- EXERCISE -
State only the count of lines in the listing below that hold "Function".

- DATA SHOWN -
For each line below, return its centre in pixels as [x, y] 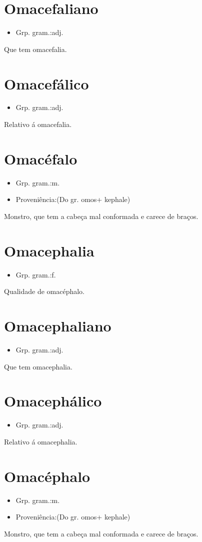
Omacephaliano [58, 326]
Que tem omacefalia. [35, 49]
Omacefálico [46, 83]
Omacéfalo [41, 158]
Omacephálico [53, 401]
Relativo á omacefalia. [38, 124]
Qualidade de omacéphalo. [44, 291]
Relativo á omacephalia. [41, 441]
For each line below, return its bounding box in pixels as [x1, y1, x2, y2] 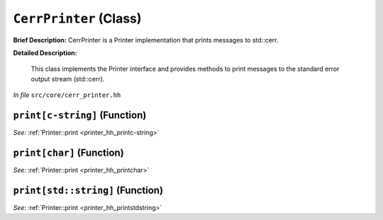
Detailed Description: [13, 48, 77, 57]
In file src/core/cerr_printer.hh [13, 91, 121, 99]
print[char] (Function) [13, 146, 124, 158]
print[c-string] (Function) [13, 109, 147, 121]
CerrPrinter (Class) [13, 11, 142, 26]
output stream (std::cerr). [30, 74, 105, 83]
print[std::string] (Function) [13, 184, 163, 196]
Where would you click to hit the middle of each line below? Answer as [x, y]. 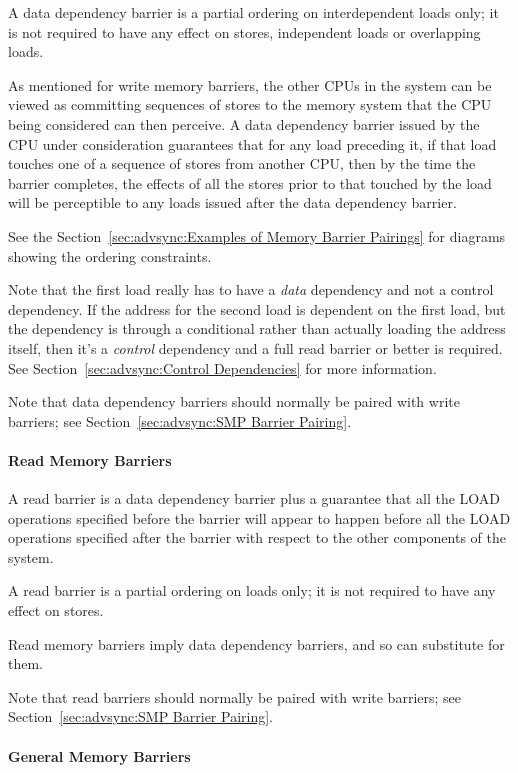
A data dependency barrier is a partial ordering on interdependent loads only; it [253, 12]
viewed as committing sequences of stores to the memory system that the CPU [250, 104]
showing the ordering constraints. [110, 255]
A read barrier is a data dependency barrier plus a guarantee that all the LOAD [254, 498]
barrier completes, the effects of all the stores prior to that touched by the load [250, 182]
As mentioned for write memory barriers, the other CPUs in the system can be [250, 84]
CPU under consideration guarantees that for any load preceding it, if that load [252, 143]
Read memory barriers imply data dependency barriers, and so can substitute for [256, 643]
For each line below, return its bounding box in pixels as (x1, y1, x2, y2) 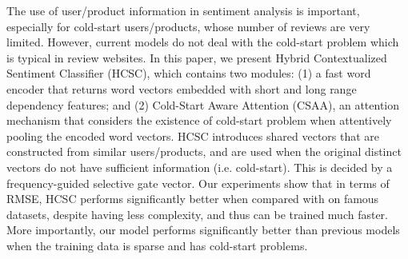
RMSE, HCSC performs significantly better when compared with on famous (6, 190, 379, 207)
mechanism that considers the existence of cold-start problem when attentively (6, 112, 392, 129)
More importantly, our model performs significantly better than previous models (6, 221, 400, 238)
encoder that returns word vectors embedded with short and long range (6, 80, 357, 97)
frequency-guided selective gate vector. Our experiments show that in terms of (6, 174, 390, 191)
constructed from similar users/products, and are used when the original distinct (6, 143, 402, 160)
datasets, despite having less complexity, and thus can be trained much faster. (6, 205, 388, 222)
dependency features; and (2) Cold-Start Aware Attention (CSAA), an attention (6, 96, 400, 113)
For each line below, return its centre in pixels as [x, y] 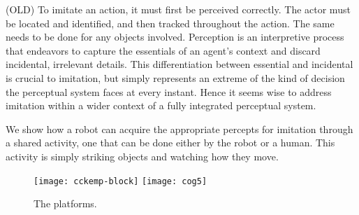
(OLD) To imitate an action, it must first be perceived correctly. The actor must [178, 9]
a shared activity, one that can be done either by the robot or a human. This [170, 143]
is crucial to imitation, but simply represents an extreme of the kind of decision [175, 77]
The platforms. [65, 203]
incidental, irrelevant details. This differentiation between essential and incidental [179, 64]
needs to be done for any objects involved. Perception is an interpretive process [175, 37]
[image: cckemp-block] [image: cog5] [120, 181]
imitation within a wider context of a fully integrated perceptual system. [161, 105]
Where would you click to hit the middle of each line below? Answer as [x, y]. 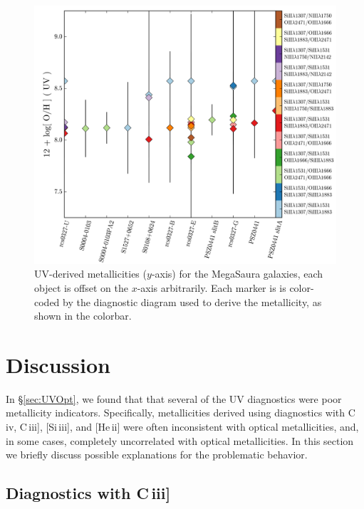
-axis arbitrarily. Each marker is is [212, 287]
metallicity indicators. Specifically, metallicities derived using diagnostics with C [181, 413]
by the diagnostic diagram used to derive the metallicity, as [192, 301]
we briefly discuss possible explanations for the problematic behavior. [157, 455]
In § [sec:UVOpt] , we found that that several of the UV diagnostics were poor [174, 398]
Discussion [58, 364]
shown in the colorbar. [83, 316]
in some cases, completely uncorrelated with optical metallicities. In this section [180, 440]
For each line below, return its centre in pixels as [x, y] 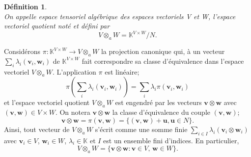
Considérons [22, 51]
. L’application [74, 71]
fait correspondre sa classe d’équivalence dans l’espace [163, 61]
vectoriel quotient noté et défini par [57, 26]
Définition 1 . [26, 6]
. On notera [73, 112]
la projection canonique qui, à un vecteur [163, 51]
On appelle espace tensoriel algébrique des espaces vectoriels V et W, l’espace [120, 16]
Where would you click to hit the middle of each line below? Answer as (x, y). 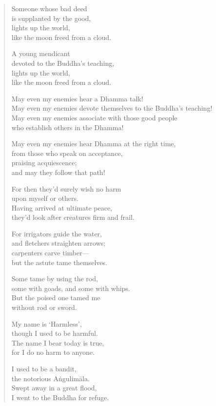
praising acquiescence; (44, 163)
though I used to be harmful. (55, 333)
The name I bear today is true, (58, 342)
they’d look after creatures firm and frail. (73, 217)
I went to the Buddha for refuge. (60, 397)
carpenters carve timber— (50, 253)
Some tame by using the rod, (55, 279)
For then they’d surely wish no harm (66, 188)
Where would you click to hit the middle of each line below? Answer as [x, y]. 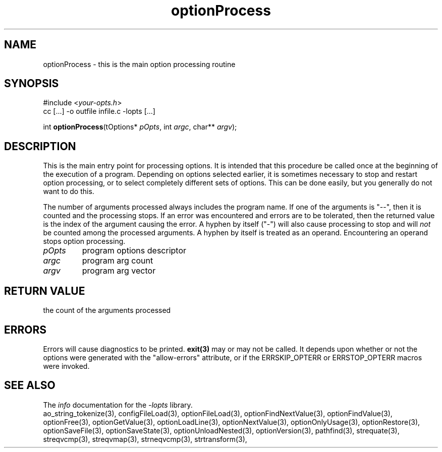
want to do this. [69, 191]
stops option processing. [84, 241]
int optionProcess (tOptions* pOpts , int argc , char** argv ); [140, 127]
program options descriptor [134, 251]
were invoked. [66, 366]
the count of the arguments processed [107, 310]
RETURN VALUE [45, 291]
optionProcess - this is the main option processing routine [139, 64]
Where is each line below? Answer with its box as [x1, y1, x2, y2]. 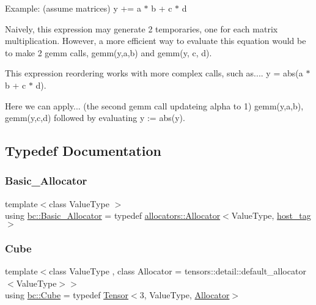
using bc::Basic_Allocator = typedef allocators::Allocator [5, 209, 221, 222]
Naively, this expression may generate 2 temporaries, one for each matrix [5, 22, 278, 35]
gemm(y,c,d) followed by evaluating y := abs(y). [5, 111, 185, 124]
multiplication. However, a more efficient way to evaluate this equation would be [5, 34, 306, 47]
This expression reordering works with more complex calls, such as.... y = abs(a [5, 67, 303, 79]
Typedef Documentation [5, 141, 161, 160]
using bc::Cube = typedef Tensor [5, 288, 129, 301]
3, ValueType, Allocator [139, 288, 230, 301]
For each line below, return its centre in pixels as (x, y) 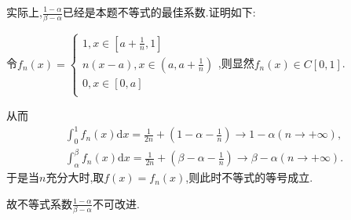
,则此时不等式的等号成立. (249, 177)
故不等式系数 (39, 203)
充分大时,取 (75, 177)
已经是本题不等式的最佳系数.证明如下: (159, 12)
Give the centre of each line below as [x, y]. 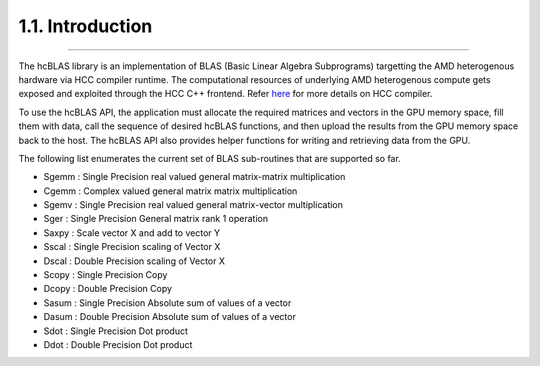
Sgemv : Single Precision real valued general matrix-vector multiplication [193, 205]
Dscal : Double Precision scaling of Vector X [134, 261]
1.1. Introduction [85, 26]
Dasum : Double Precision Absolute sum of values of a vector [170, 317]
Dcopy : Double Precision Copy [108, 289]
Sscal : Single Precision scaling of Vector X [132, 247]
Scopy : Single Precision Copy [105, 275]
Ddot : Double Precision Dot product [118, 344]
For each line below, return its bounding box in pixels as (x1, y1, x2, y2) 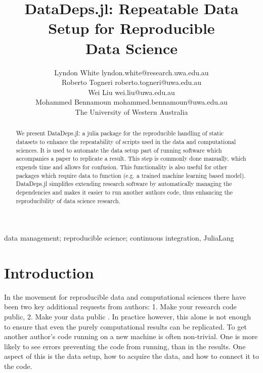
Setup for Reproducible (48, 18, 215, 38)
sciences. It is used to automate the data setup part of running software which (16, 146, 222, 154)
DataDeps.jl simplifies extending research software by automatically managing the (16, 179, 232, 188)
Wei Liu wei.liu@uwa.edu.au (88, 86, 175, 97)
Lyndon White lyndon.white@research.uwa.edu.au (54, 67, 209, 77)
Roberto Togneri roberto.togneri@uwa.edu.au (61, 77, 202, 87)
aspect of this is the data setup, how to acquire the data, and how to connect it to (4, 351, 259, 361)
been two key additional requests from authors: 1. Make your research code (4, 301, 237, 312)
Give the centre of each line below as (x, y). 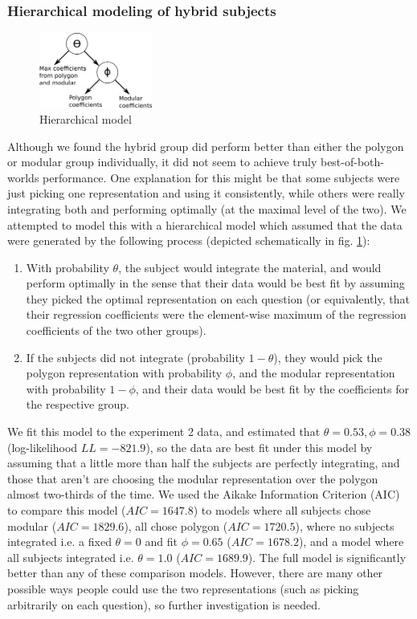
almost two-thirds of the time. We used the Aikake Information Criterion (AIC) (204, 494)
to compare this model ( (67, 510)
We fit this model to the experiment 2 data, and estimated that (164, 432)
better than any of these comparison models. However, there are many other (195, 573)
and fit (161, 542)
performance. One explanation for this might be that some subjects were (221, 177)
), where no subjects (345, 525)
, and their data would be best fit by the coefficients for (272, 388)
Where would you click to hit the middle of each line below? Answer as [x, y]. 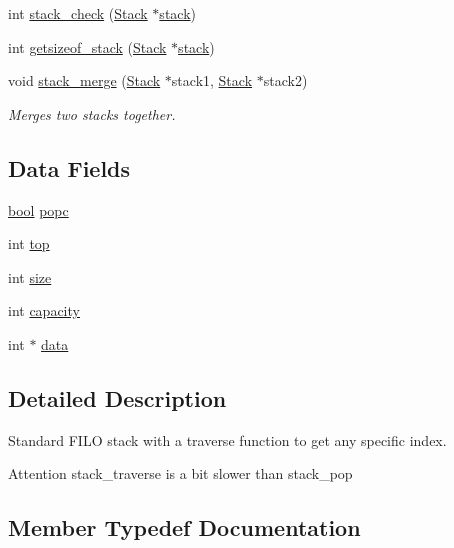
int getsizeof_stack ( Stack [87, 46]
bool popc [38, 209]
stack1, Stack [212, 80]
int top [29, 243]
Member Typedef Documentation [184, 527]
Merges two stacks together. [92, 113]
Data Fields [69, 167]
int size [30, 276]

- TASK SOLUTION -
3